Data for processing:
---

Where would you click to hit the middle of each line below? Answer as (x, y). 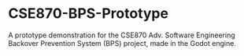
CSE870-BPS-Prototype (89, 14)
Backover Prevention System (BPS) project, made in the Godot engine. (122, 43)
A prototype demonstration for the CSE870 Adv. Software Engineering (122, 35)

---

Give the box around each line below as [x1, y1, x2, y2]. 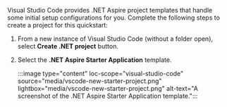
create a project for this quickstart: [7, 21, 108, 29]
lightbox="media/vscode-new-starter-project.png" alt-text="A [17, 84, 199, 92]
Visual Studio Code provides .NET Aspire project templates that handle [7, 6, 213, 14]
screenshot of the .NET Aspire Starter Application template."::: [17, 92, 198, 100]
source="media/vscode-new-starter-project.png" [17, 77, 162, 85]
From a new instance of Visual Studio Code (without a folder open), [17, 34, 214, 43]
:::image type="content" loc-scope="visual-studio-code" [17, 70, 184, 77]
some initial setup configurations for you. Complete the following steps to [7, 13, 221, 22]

---

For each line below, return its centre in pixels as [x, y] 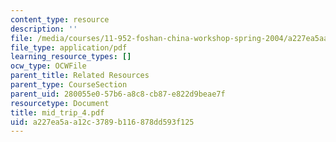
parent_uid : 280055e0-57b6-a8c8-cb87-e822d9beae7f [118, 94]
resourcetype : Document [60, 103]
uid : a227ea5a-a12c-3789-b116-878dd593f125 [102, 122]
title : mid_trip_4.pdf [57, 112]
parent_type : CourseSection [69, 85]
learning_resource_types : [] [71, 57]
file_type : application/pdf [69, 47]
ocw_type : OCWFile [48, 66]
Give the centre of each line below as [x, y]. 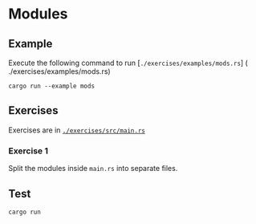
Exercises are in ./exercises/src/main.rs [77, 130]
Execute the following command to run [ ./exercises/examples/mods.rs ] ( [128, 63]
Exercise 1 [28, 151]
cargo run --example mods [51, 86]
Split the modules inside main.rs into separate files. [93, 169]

---

Copy out each line of the listing that holds the string "Aspire".

Visual Studio Code provides .NET Aspire project templates that handle [7, 6, 213, 14]
screenshot of the .NET Aspire Starter Application template."::: [17, 92, 198, 100]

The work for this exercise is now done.